其他年岁渐长之人,都被迎到附近支起的帷幕中,避开了风吹之苦。
听着远处传来的丝竹管弦与宾客大笑声,王沅猜测,说不得就有哪家郎主亲自下场跳起舞,又或者邀着别人共舞。
听到这乐音,卢娴冲着王沅眨眨眼,笑道:“还真想过去看看,说不得我阿耶就在跳胡旋呢。”
柳箐想到自家年纪一大把,还总爱跟少年郎君同乐的耶耶就笑着摇头:
“我倒是曾见我耶耶跳过拓枝,他当时还邀了苏六郎一同。两个人配合得极好,竟是博得了满堂彩。”
这时代的郎君还真的大多数都会跳舞,王沅第一次见的时候也很是服气。
宴席现场蹦迪,大昭人果然会玩。
经常是,宴席上酒过三巡,主人家就下场跳起了舞,还会邀着客人一起。
不跳就是不给面子。
有那小心眼的主人家,说不定还要记恨这位不给面子的郎君。
“听闻年末的大朝会时,朝臣们一起跳起舞来以示忠心,想来很是壮观。”
王沅忍不住补了一句,其实在心里腹诽:也不知道是不是跳同一种舞,听起来像上学时候列阵做广播体操一样。
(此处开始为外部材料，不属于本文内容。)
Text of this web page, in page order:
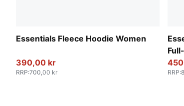
Essentials Fleece Hoodie Women
390,00 kr
RRP:700,00 kr RRP:

不过眼下她更关心的是柳箐方才话中提及之事,假作不经意地问:“柳尚书很是看重苏六郎么?”
要知道两人能配合得极好,应当是一起跳过几回的。
能躺着就不坐着,能不开口就一直沉默的寿安郡主,竟也会主动问起郎君来,柳箐瞥了瞥王沅身后不远处的竹青身影。
初看见时还以为是凑巧,如今看来,其中大有文章。
她收回目光,施施然道:“我耶耶性格坦率,最是喜欢与爽朗畅快的郎君为友。”
王沅心想,明明你心机缜密狡兔三窟,你耶耶不也很是疼宠你。
“苏六郎年少时虽然不好读书,行事也恣意了些,传出了纨绔的名声。
“但我耶耶也曾赞他是位风光霁月,人品贵重的郎君。”
柳箐这也是真心话,她虽然不知道王沅是为何与苏六郎有了牵扯,但在她看来,苏六郎比顾二郎好上数倍不止。
也更值得好友托付终身,所以此时也有了些撮合之心。
为了让那不远之处,明显正在偷听的郎君能听得清些,柳箐还刻意提高了些声调。
因着柳箐这番话,正在偷听小娘子们谈话的苏六郎耳根一红,自己这般行事,着实不是君子所为。
他掩饰性地轻咳两声,有点发愁,要是现在起身离开,不止是不能偷听,少了一次了解阿沅的机会,也不能多看她几眼了。